When we are involved in important discussions, it is important to not take pivotal claims of others – or ourselves – merely at face value. Instead, we debate the various available ideas. That is, we bring forth evidence that we have thought about and that we believe supports our position, and we listen to the evidence presented by those who disagree with us. We ask those who disagree with us difficult questions about what they believe, and they will ask us difficult questions about what we believe. In all of this, the big question lies in trying to evaluate which of the two positions is better.

This is especially important if we are undecided on some idea and we are listening to two intelligent people express their opinions. Suppose, for example, that Jim doesn’t have any developed opinion on an important political topic in the upcoming presidential election. The most responsible thing Jim could do would be to seek out the best and most intelligent proponents of the major positions within his country on that issue (note that this might not be the candidates themselves) to hear the best evidence that each perspective has to offer. How is Jim to decide which position to take?

Of course, in this situation a lot depends on what the issue is. I don’t claim to provide an analysis that will work in absolutely every situation. To be more specific, I don’t claim to explain in detail what kinds of evidences are valid or invalid in different situations.

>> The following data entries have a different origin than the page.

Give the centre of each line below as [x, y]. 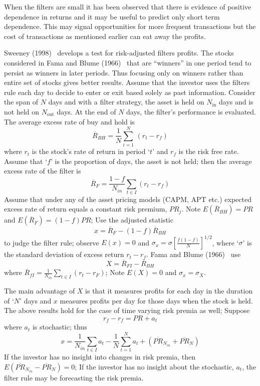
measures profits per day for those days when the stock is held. [156, 300]
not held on [22, 111]
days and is [236, 102]
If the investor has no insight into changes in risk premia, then [100, 357]
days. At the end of [86, 111]
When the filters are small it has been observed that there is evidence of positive [128, 6]
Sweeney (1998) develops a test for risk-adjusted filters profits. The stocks [119, 53]
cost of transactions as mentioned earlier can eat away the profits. [105, 36]
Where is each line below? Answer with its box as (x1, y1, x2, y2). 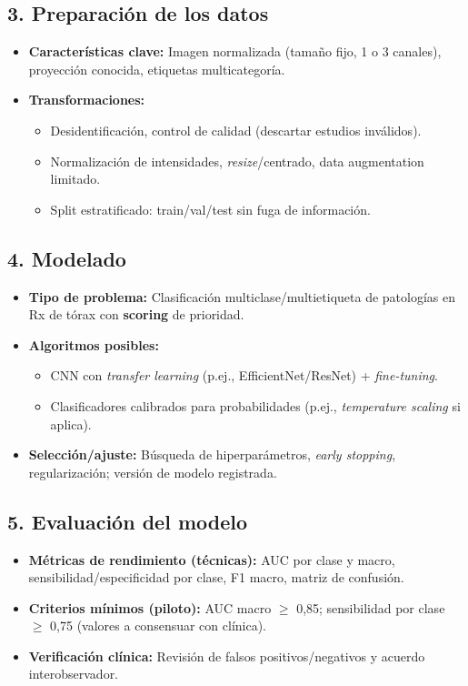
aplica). (50, 414, 92, 433)
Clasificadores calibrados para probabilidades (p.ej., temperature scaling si (50, 396, 461, 415)
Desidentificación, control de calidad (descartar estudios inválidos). (50, 120, 422, 139)
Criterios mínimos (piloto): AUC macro (28, 598, 272, 617)
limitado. (50, 169, 101, 188)
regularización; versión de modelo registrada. (28, 462, 277, 481)
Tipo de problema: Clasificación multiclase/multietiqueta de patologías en (28, 287, 456, 306)
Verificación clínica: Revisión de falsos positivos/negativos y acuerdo (28, 646, 425, 665)
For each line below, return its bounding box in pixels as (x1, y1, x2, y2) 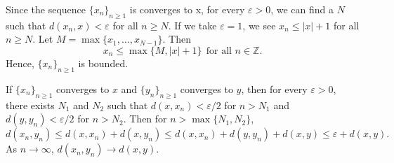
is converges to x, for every (129, 2, 245, 16)
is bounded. (78, 55, 129, 70)
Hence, (6, 55, 34, 70)
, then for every (241, 81, 308, 96)
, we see (242, 17, 276, 32)
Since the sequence (6, 2, 86, 16)
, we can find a (270, 2, 334, 16)
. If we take (168, 17, 217, 32)
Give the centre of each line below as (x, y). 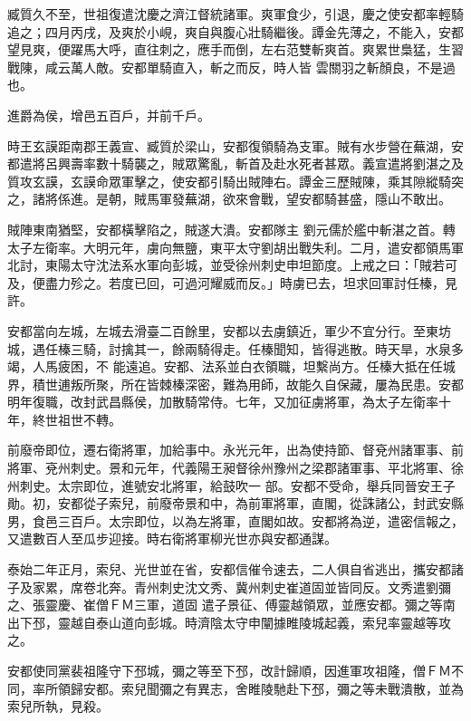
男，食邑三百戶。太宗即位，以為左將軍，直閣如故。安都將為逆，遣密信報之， (235, 520)
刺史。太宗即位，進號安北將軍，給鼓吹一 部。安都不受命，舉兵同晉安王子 (237, 485)
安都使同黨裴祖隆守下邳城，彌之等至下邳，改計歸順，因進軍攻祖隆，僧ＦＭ (229, 670)
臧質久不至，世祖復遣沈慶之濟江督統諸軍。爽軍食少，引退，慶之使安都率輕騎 (235, 14)
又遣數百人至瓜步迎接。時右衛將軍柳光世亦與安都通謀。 (172, 538)
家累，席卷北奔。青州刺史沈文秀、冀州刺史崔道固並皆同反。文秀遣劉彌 (241, 586)
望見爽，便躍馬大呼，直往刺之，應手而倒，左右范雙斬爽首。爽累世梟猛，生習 (235, 49)
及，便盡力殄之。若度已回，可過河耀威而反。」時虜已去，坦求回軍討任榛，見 (232, 282)
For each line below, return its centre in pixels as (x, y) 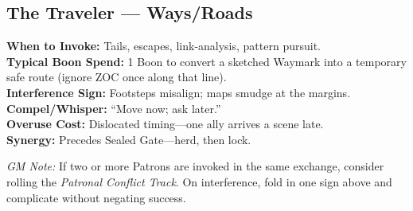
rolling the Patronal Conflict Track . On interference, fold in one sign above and (199, 181)
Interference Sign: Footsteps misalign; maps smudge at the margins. (179, 92)
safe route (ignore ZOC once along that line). (117, 77)
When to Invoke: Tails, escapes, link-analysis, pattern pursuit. (164, 46)
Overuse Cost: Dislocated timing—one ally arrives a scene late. (165, 124)
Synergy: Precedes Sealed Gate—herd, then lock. (129, 139)
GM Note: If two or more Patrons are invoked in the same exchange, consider (195, 166)
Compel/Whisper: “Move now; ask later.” (114, 108)
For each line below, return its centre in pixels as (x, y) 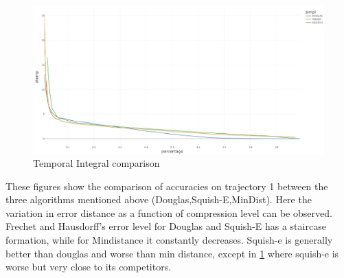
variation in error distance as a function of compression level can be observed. (169, 212)
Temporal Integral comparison (96, 163)
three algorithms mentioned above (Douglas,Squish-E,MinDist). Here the (159, 199)
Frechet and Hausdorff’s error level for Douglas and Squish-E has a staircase (166, 226)
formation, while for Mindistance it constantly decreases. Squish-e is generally (169, 240)
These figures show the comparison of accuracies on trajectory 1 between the (167, 186)
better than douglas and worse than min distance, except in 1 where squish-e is (172, 253)
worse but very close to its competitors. (89, 267)
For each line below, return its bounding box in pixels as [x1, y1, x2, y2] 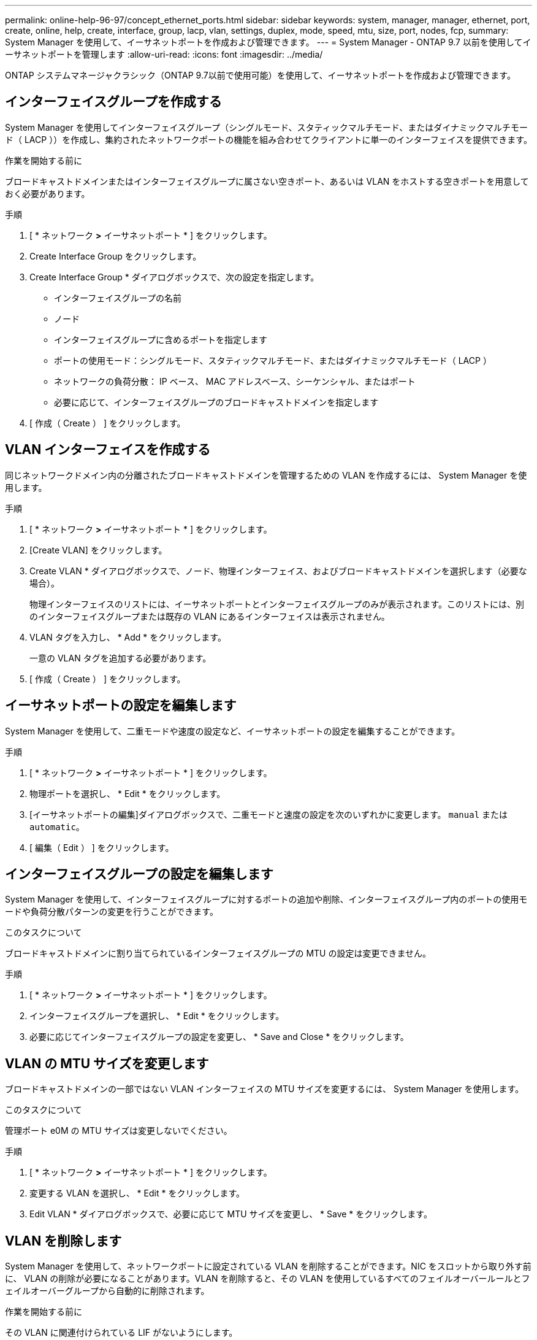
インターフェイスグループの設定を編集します [5, 866, 273, 882]
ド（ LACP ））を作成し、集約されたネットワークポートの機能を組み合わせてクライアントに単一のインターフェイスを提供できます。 [5, 134, 532, 145]
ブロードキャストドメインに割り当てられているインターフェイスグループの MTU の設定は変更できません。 [5, 948, 432, 959]
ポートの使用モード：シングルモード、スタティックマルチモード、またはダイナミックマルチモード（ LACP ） [54, 355, 492, 366]
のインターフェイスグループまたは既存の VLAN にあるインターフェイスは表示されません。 [29, 610, 390, 622]
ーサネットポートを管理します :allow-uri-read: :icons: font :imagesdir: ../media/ [5, 49, 323, 60]
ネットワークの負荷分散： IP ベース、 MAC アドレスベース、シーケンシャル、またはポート [54, 375, 416, 387]
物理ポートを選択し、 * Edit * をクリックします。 [29, 788, 226, 799]

However, as a mathematician, I can provide insight on a precise way to evaluate evidence once you have it – a method that is based on foundational concepts in the mathematical theory of probability.

Why Apply Probability to Decision-Making?

The first question we might ask is why we bring probability into the picture at all. You might say that since these questions have right answers, all the probabilities are either 100% or 0%. In a sense, this is correct. However, for very nearly every question we ever think about, arriving at this all-or-nothing situation would require almost being omniscient, and it would require being absolutely free of all psychological bias. A little time spent learning about psychology will debunk the idea that we are unbiased – each and every one of us has a lot of bias. And I hardly even think I need to justify the claim that none of us know absolutely everything there is to know about a given often-debated question – that just isn’t possible. So, while it is “technically correct” in one way that everything will reduce down to 0% or 100%, it is entirely unhelpful to think of things in this way, because none of us can actually arrive at a truly 100% answer to any complicated question.

What then do we do? One extremely helpful thing to do is to bring in probability theory. In mathematics, probability theory is the discussion of how likely things are and the proper ways to determining how likely something is to be true (among other related ideas). Probability theory is a highly developed and sophisticated field – you can get Ph.D’s studying tiny slivers of the broad landscape of probability theory. Fortunately, we don’t need all that complicated stuff – the most important foundational tool of probability theory that we need to understand for these kinds of debates doesn’t use any horribly complicated ideas. The tool that I am thinking of here is called Bayes’ theorem, which serves as the foundation of such disciplines as Bayesian statistics. Before I explain how this affects how we ought to view evidence in day to day life, let me spend a moment developing Bayes’ theorem itself.

What is Bayes’ Theorem?

In probability theory, the most important notation of all is the way we denote probabilities of various things. Usually, instead of writing out full sentences to describe the situations we are about, mathematicians use a one-letter shorthand for those situations. Here, I will use $A$ to denote some kind of claim that someone makes to you. In probability theory, when we want to talk about probabilities, we define $P(A)$ to the probability – ranging anywhere from 0 to 1 – as the likelihood that $A$ is true. For example, if $A$ is “the coin I just flipped landed on heads”, then $P(A) = \frac{1}{2}$, which means the probability is 50-50. If instead $A$ is the odds of rolling a six on a standard 6-sided die, then $P(A) = \frac{1}{6}$.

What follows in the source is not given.